Maybe this anecdote, along with your own personal experiences, is convincing enough to show that at least sometimes, personal interest interferes with objective judgements and allows articles to pass peer review when they wouldn't hold up to scrutiny under other circumstances. This raises two questions, to which I don't have an answer: How often does this happen, and is this really a problem? And, more importantly, what is a better system? 

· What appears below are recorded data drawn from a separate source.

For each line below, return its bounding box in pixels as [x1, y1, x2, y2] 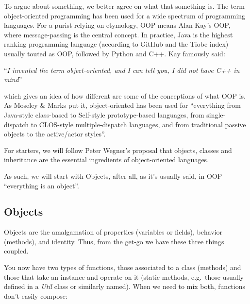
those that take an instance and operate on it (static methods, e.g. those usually [4, 271, 244, 282]
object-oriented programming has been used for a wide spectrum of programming [4, 10, 246, 20]
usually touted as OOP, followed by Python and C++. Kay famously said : [4, 48, 225, 58]
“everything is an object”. [4, 180, 79, 190]
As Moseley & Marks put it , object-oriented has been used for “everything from [4, 100, 241, 110]
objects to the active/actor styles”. [4, 129, 106, 139]
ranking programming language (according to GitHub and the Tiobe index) [4, 39, 229, 49]
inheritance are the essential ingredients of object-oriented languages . [4, 154, 209, 165]
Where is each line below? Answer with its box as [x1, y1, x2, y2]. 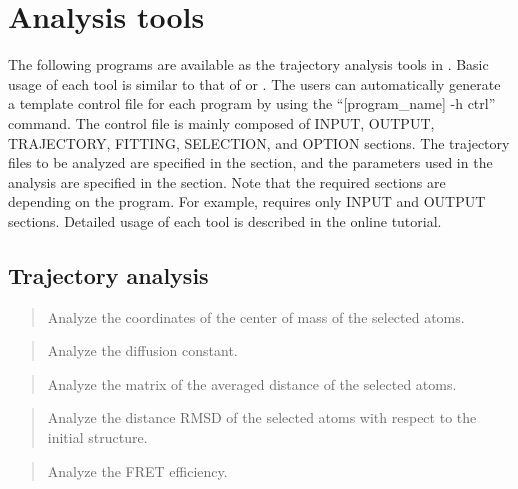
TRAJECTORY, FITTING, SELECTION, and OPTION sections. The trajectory [8, 132, 510, 153]
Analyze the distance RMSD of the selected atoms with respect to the [47, 407, 477, 428]
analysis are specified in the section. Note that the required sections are [8, 171, 446, 192]
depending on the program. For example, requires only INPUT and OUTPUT [8, 191, 486, 212]
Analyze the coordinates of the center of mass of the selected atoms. [47, 306, 465, 327]
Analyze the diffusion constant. [47, 340, 238, 361]
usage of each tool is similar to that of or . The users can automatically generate [8, 73, 501, 94]
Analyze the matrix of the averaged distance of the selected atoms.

For years, I've been an advocate for as much transparency as possible in all aspects of the research process, and in line with this principle, I started signing my reviews shortly after I finished my PhD (though I stopped signing them later). Now, I am coming to the conclusion that anonymity has substantial advantages, not only if the reviewers don't know the identity of the authors, but also if the editors don't know the identity of the authors. Would this help? Well, maybe not. Years ago, I've been told by a senior researcher that it doesn't matter whether peer review is anonymous or not, because it's normally obvious who exactly - or at least which lab - produced the paper. In my experience (I've reviewed ca. 60 papers since then), I'd say this is often true, and when I review an anonymous paper I cannot stop myself from taking a guess at who the authors are.

So, to conclude, I don't have the answers to the two questions I asked above. But I do know that experiencing such anecdotes leaves me discouraged and frustrated about a system where one's chances of being employed are determined based on whether one publishes in high impact factor journals or not.